Having shown Ty out, with a promise to settle up his mounting bill as soon as she could, Aidy returned to the back room to study her grandmother’s condition. As if the last episode hadn’t taken toll enough on her, this one had left her seriously depleted. Before Pat’s attack on her, Bertha’s age might have slowed her down a bit, she might not have been able to carry heavy loads any longer, but she’d still been very agile for a woman in her late sixties. Now she looked so old and frail … Aidy just hoped this was only temporary and once she’d recovered, Bertha would return to her old self.

‘Can I get you anything, Gran?’ she asked.

The further fracture had been so excruciating that Bertha had resorted to accepting the morphine tablet the doctor had offered her … but only half of it. She was therefore feeling a little dopey, as if she’d downed a couple of large schooners of good quality sherry, but the medicine had at least eradicated her pain sufficiently to let the doctor re-set and re-plaster her leg and it was still working its magic.
All she was feeling from her injury at the moment was a bearable dull throb. Once the effects of the pill wore off, though, she was adamant that her own pain-killing remedy would see her through from now on.

In a laboured voice, she responded, ‘No, thanks, lovey. I just want to sleep now.’

Aidy leaned down to peck her cheek then whispered, ‘This is all my fault and I’m so sorry, Gran. I know you lied to the Doc. You weren’t disobeying his orders at all. You were trying to wake me up because I was late back for work, weren’t you?’

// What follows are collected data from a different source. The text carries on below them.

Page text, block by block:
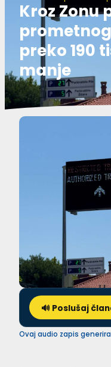
Kroz Zonu
preko 190
manje
🔊 Poslušaj
Ovaj audio zapis

Drowsily she answered, ‘When I woke up and saw you fast off in the chair, then noticed the time, I was worried you’d be in trouble. I did me best to shout you awake but I just couldn’t … I didn’t want to tell the doctor what really happened and make you look bad, a young woman of your age, sleeping the afternoon away …’

Aidy wasn’t listening to her. The mention of work had sent a wave of sheer panic rushing through her.

‘Oh, Gran, I’ve got to go! I should be at work. Will you be …’

Despite her own drug-induced state, Bertha knew why Aidy was concerned. ‘Just go, love. I’ll be fine. And stop worrying. Yer boss’ll be understanding when you tell ’em yer old gran had an accident and you had to get the doctor to her.’

Aidy just had to pray she would be.

Having run all the way back to work, her lungs felt like they were on fire and she was gasping for breath by the time she slipped through the gates, dashed over the yard and sneaked her way round to her own department. Stopping for a moment outside the door to the workroom, she tried to compose herself then walked inside as if she had just slipped out for a moment.